BEGIN RECORDS SHOWN

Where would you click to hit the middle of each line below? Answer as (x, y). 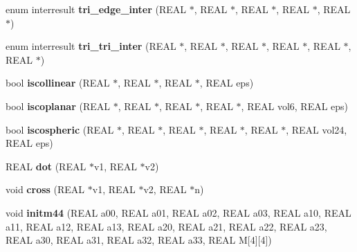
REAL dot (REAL (46, 166)
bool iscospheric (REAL (60, 129)
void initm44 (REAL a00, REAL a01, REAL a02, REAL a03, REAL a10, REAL (178, 212)
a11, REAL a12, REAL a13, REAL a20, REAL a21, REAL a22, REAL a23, (166, 226)
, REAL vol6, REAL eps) (295, 106)
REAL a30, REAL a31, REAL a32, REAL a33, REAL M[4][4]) (139, 240)
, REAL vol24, (317, 129)
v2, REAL (165, 189)
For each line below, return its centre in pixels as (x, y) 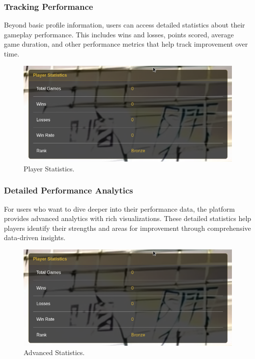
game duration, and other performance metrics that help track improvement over (126, 44)
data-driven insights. (35, 237)
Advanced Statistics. (54, 352)
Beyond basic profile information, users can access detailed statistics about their (125, 25)
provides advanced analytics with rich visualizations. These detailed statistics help (128, 218)
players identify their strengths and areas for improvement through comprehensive (127, 228)
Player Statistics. (49, 168)
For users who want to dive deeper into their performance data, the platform (120, 208)
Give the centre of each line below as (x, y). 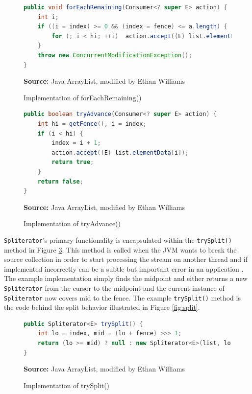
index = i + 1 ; (76, 143)
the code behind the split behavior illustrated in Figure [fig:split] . (102, 307)
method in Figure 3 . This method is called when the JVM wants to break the (120, 249)
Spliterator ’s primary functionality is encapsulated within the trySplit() (118, 240)
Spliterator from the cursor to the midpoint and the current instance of (114, 288)
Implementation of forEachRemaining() (83, 97)
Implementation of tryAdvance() (72, 223)
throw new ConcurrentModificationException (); (115, 55)
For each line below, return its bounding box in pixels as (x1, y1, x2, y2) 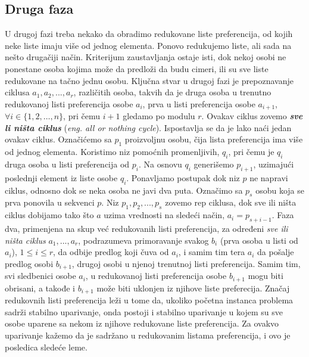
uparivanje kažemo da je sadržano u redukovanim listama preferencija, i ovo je (5, 328, 291, 341)
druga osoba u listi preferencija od (5, 158, 130, 170)
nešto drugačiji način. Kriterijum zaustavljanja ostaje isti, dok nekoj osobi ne (5, 51, 286, 63)
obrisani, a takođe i (5, 281, 75, 294)
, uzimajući (253, 158, 294, 170)
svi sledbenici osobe (5, 269, 76, 282)
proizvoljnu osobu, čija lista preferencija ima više (124, 133, 303, 145)
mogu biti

END RECORDS SHOWN

:: WHAT TO WORK ON ::
These entries are to be printed again word for word, except for the pictures.

:: EXERCISE SOLUTION ::
Where would you click to hit the middle of each line below? Answer as (x, y). 
REAL dot (REAL (46, 166)
bool iscospheric (REAL (60, 129)
void initm44 (REAL a00, REAL a01, REAL a02, REAL a03, REAL a10, REAL (178, 212)
a11, REAL a12, REAL a13, REAL a20, REAL a21, REAL a22, REAL a23, (166, 226)
, REAL vol6, REAL eps) (295, 106)
REAL a30, REAL a31, REAL a32, REAL a33, REAL M[4][4]) (139, 240)
, REAL vol24, (317, 129)
v2, REAL (165, 189)
For each line below, return its centre in pixels as (x, y) 
game duration, and other performance metrics that help track improvement over (126, 44)
data-driven insights. (35, 237)
Advanced Statistics. (54, 352)
Beyond basic profile information, users can access detailed statistics about their (125, 25)
provides advanced analytics with rich visualizations. These detailed statistics help (128, 218)
players identify their strengths and areas for improvement through comprehensive (127, 228)
Player Statistics. (49, 168)
For users who want to dive deeper into their performance data, the platform (120, 208)
Give the centre of each line below as (x, y). 
index = i + 1 ; (76, 143)
the code behind the split behavior illustrated in Figure [fig:split] . (102, 307)
method in Figure 3 . This method is called when the JVM wants to break the (120, 249)
Spliterator ’s primary functionality is encapsulated within the trySplit() (118, 240)
Spliterator from the cursor to the midpoint and the current instance of (114, 288)
Implementation of forEachRemaining() (83, 97)
Implementation of tryAdvance() (72, 223)
throw new ConcurrentModificationException (); (115, 55)
For each line below, return its bounding box in pixels as (x1, y1, x2, y2) 
uparivanje kažemo da je sadržano u redukovanim listama preferencija, i ovo je (5, 328, 291, 341)
druga osoba u listi preferencija od (5, 158, 130, 170)
nešto drugačiji način. Kriterijum zaustavljanja ostaje isti, dok nekoj osobi ne (5, 51, 286, 63)
obrisani, a takođe i (5, 281, 75, 294)
, uzimajući (253, 158, 294, 170)
svi sledbenici osobe (5, 269, 76, 282)
proizvoljnu osobu, čija lista preferencija ima više (124, 133, 303, 145)
mogu biti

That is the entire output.